Problem to solve: Starting with the line that has "by watching this video!" in the records below and ending with the line that has "sometimes you won't, in this", output those lines exactly and nothing more; omit the pictures.

+ + + + +

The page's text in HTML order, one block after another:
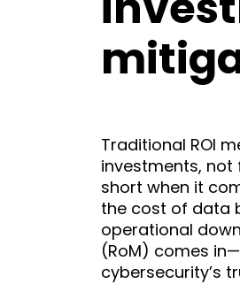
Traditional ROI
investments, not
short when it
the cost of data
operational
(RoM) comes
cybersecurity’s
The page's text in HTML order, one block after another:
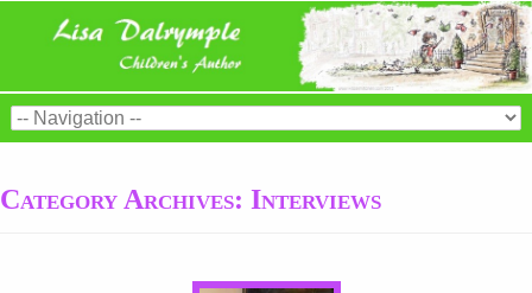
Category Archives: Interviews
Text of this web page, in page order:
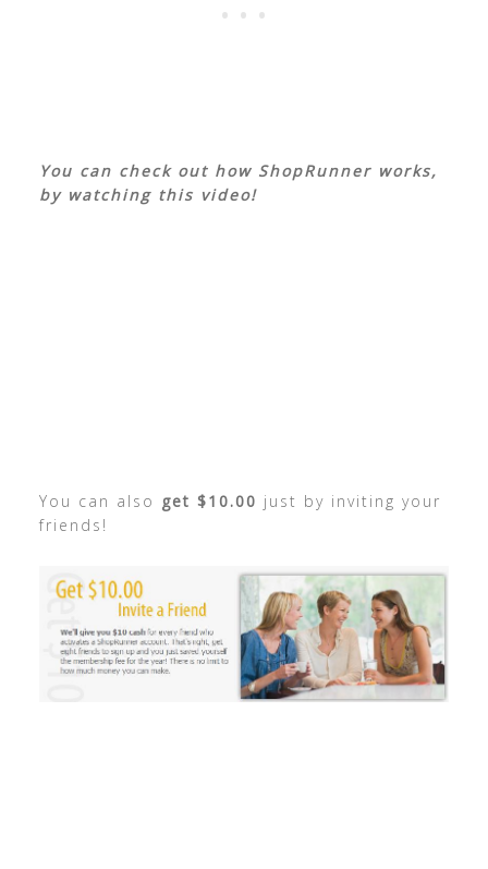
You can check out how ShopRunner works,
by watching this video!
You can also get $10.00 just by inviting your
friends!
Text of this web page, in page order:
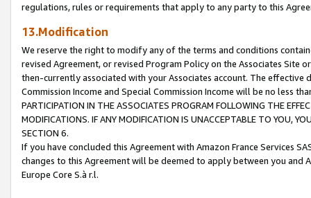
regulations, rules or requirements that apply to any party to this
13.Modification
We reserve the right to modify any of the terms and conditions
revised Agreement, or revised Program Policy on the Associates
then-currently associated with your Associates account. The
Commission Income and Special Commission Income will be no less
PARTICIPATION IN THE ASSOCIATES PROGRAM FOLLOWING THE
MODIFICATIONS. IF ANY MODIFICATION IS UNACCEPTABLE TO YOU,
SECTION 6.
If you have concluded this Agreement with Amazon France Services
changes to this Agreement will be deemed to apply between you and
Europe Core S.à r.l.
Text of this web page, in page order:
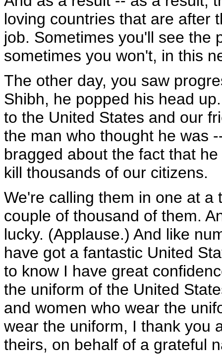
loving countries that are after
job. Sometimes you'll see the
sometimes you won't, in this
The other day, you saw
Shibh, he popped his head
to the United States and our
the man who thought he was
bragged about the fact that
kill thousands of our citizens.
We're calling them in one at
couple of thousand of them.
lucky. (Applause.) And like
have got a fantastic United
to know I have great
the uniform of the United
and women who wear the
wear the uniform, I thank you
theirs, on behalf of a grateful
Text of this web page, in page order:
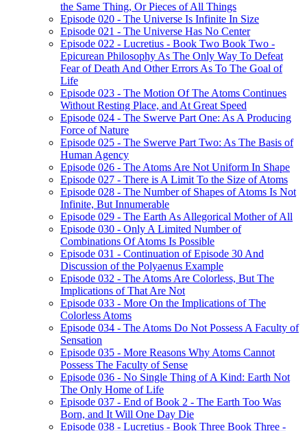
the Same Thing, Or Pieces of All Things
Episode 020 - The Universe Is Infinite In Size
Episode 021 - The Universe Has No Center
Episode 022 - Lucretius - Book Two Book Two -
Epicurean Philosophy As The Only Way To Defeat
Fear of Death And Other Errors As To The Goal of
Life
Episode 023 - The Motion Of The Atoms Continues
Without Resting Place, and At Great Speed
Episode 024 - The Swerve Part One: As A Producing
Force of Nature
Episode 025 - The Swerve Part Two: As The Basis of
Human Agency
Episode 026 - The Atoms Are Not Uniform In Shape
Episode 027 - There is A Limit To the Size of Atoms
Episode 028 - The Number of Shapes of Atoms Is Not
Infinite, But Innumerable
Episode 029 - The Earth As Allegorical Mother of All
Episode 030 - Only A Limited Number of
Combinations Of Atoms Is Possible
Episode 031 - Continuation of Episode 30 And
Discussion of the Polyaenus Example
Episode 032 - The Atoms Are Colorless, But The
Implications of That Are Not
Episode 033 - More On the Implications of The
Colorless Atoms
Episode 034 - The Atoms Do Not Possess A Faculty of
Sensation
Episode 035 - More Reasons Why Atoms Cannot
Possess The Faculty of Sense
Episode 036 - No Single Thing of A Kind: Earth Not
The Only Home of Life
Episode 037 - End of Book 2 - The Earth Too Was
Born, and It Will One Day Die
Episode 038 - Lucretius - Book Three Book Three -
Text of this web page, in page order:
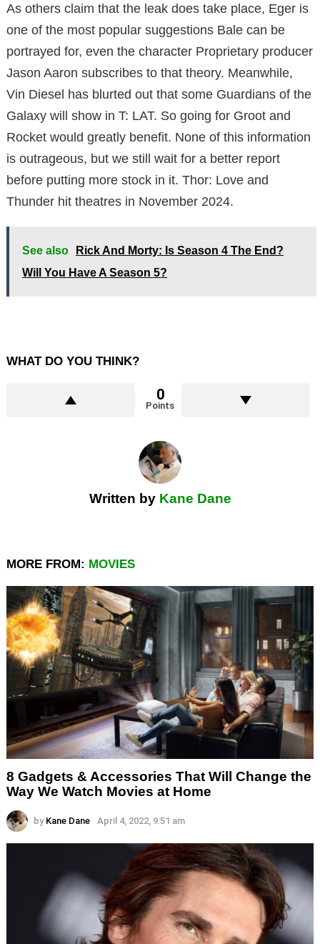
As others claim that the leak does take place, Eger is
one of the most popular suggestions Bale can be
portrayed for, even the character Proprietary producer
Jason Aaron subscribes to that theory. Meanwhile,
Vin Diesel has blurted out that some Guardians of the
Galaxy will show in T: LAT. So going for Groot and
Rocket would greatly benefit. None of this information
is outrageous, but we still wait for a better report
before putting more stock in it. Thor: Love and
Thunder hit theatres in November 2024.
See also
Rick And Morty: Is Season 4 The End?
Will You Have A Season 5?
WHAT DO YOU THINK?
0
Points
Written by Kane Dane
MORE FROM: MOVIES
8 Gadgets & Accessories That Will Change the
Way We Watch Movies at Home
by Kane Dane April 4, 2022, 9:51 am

+ + + + +

Answer for this exercise:
by watching this video!
You can also get $10.00 just by inviting your
friends!
Text of this web page, in page order:
regulations, rules or requirements that apply to any party to this
13.Modification
We reserve the right to modify any of the terms and conditions
revised Agreement, or revised Program Policy on the Associates
then-currently associated with your Associates account. The
Commission Income and Special Commission Income will be no less
PARTICIPATION IN THE ASSOCIATES PROGRAM FOLLOWING THE
MODIFICATIONS. IF ANY MODIFICATION IS UNACCEPTABLE TO YOU,
SECTION 6.
If you have concluded this Agreement with Amazon France Services
changes to this Agreement will be deemed to apply between you and
Europe Core S.à r.l.
Text of this web page, in page order:
loving countries that are after
job. Sometimes you'll see the
sometimes you won't, in this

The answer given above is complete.